3. Safety, Liveness, and Majority Quorums

Safety

  • means the protocol never decides two different values for the same instance.

Liveness

  • means the protocol eventually makes progress if conditions are favorable.

Majority quorum

  • means decisions are based on more than half of acceptors, ensuring overlap between decision groups.

The key idea behind Paxos is quorum intersection. If two majorities exist in a cluster of five nodes, for example, both majorities must share at least one acceptor. This overlap guarantees that once a value has been accepted by one majority, any later proposal must discover that value and avoid conflicting decisions.

Consider five acceptors: A, B, C, D, E. A majority could be A, B, C. Another majority could be C, D, E. Since both include C, the protocol can preserve consistency through shared knowledge. Even if some nodes fail, as long as a majority survives, consensus can still be reached.


Working / Process

  1. A proposer selects a new proposal number and asks a majority of acceptors whether they are willing to consider it.
  2. Acceptors respond with any previously promised or accepted information, allowing the proposer to avoid violating earlier decisions.
  3. If enough acceptors accept the proposal, the value is chosen and then learned by the learners.

In more detail, Paxos usually works in two phases:

Phase 1: Prepare / Promise

  • The proposer picks a unique proposal number.
  • It sends a prepare request to acceptors.
  • Acceptors promise not to accept smaller-numbered proposals in the future.
  • They also return any proposal they have already accepted.

Phase 2: Accept / Accept

  • The proposer chooses a value.
  • If acceptors reported prior accepted values, the proposer must preserve the highest-numbered accepted value to avoid conflict.
  • It sends an accept request with the chosen value.
  • If a majority accepts, the value is decided.

Example:
Suppose a proposer wants to choose value V1. It sends prepare messages with proposal number 7. Acceptors reply that none have accepted anything yet. The proposer then sends an accept request for V1. If a majority accepts, V1 becomes the decided value.

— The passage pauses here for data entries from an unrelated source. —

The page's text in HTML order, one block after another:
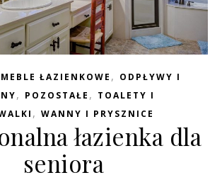
MEBLE ŁAZIENKOWE , ODPŁYWY I
, POZOSTAŁE , TOALETY I
, WANNY I PRYSZNICE
łazienka dla
seniora
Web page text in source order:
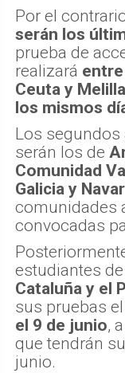
Por el
serán los
prueba de
realizará
Ceuta y Melilla
los mismos
Los
serán los de
Comunidad
Galicia y
comunidades
convocadas
estudiantes de
Cataluña y el
sus pruebas el
el 9 de junio,
que tendrán
junio.
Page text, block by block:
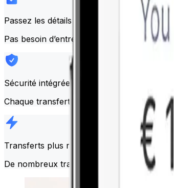
Passez les détails
Pas besoin d’entrer manuellement les
Sécurité intégrée
Chaque transfert est protégé par Face ID,
Transferts plus rapides
De nombreux transferts sont effectués en
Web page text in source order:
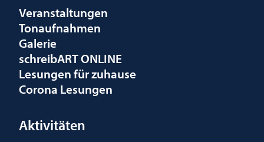
Veranstaltungen
Tonaufnahmen
Galerie
schreibART ONLINE
Lesungen für zuhause
Corona Lesungen
Aktivitäten
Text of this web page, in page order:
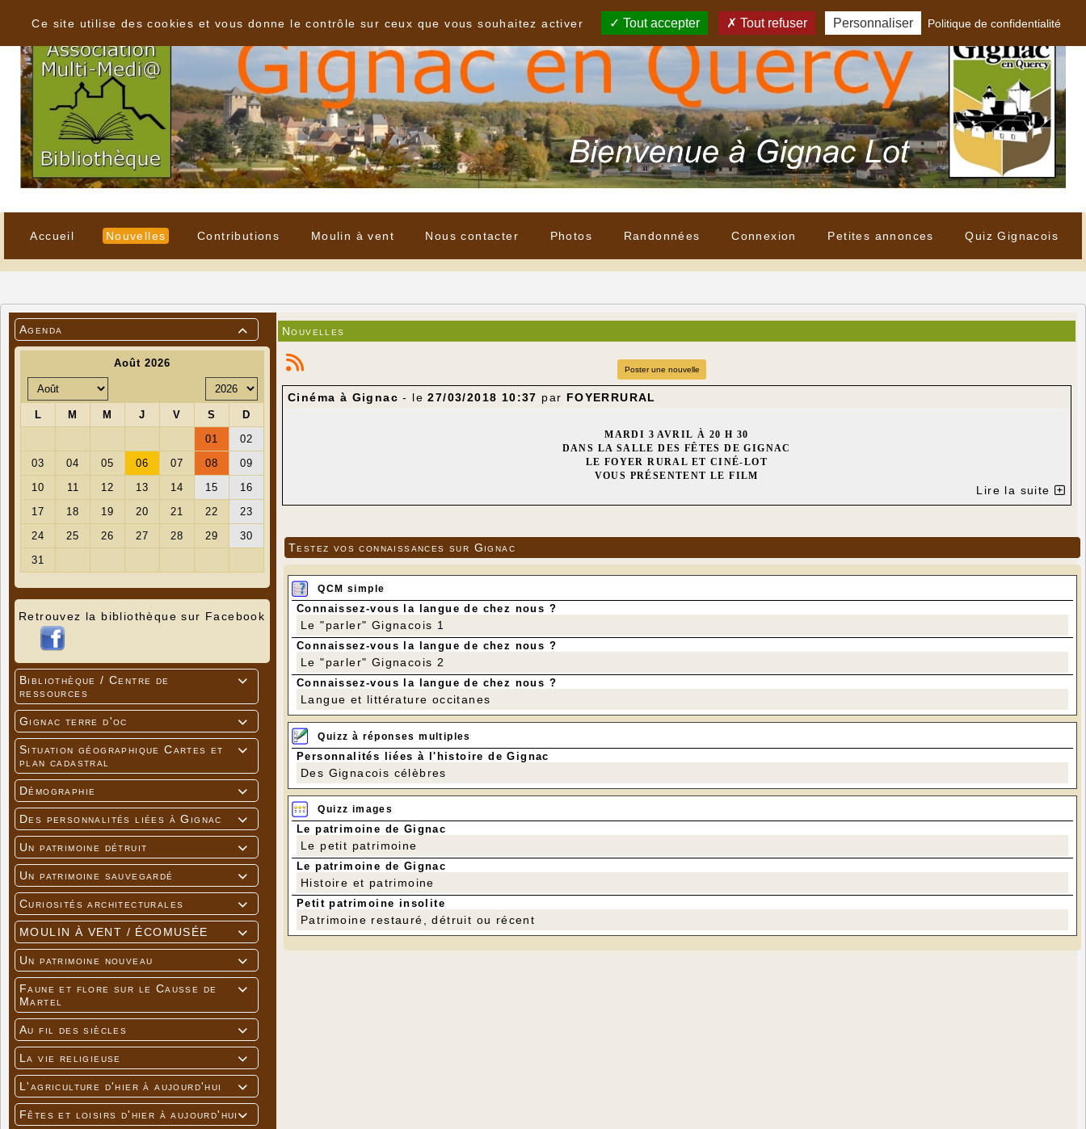
Accueil Nouvelles Contributions Moulin à vent Nous contacter Photos Randonnées Connexion Petites annonces Quiz Gignacois

Agenda
Retrouvez la bibliothèque sur Facebook

Bibliothèque / Centre de
ressources

Gignac terre d'oc

Situation géographique Cartes et
plan cadastral

Démographie

Des personnalités liées à Gignac

Un patrimoine détruit

Un patrimoine sauvegardé

Curiosités architecturales

MOULIN À VENT / ÉCOMUSÉE

Un patrimoine nouveau

Faune et flore sur le Causse de
Martel

Au fil des siècles

La vie religieuse

L'agriculture d'hier à aujourd'hui

Fêtes et loisirs d'hier à aujourd'hui
Nouvelles
Poster une nouvelle
Cinéma à Gignac - le27/03/2018 10:37 par FOYERRURAL
MARDI 3 AVRIL À 20 H 30
DANS LA SALLE DES FÊTES DE GIGNAC
LE FOYER RURAL ET CINÉ-LOT
VOUS PRÉSENTENT LE FILM
---
Lire la suite
Testez vos connaissances sur Gignac
QCM simple
Connaissez-vous la langue de chez nous ?
Le "parler" Gignacois 1
Connaissez-vous la langue de chez nous ?
Le "parler" Gignacois 2
Connaissez-vous la langue de chez nous ?
Langue et littérature occitanes
Quizz à réponses multiples
Personnalités liées à l'histoire de Gignac
Des Gignacois célèbres
Quizz images
Le patrimoine de Gignac
Le petit patrimoine
Le patrimoine de Gignac
Histoire et patrimoine
Petit patrimoine insolite
Patrimoine restauré, détruit ou récent
Ce site utilise des cookies et vous donne le contrôle sur ceux que vous souhaitez activer
Tout accepter Tout refuser Personnaliser Politique de confidentialité

If another proposer later tries proposal number 9, but one acceptor reports that it already accepted a value, the new proposer must respect Paxos rules and carry forward the correct value if necessary. This is how conflicting decisions are prevented.


Advantages / Applications

  • Strong fault tolerance with safety even when some nodes fail or messages are unreliable.
  • Widely used in distributed databases, configuration systems, and leader election services.
  • Provides a mathematically proven consensus foundation for replicated state machines.

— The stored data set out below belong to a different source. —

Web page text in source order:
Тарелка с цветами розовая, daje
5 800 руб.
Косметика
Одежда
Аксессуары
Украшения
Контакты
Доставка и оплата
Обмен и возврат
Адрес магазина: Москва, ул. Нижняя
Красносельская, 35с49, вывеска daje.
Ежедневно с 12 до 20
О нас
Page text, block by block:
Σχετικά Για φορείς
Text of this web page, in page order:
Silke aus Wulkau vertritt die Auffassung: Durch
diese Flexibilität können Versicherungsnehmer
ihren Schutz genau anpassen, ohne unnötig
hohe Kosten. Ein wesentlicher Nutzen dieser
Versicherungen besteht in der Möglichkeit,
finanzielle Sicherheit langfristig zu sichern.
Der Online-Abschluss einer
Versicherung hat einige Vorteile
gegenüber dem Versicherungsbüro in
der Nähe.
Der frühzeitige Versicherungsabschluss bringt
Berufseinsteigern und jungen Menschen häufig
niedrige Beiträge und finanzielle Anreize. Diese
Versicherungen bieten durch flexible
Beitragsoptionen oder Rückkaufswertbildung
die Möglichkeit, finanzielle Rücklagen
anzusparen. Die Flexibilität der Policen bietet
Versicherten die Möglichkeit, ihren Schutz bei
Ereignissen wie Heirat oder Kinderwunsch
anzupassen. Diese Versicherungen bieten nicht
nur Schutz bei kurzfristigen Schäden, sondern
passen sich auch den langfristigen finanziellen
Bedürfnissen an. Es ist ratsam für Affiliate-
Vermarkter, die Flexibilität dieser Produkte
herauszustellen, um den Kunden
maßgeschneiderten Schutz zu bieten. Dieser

Paxos is especially valuable in environments where consistency is more important than raw availability during failures. It is a standard building block for systems that must preserve correctness under crash failures. Many coordination tools, metadata services, and distributed databases rely on Paxos or Paxos-inspired techniques.

Typical applications include:

  • Replicating logs in storage systems.
  • Maintaining cluster membership and configuration.
  • Electing a leader among multiple servers.
  • Coordinating updates to shared metadata.
  • Ensuring consistent commits in distributed transactions.

A real-world advantage is that Paxos allows systems to continue operating correctly even if several servers go down, as long as a majority remains reachable. This makes it highly suitable for enterprise-grade and cloud-native infrastructure.


Summary

Paxos is a consensus protocol that helps distributed systems agree on one value safely despite failures. It relies on proposers, acceptors, and learners, and uses majority quorums to prevent conflicting decisions. Although conceptually difficult, it is one of the most important ideas in fault-tolerant distributed computing.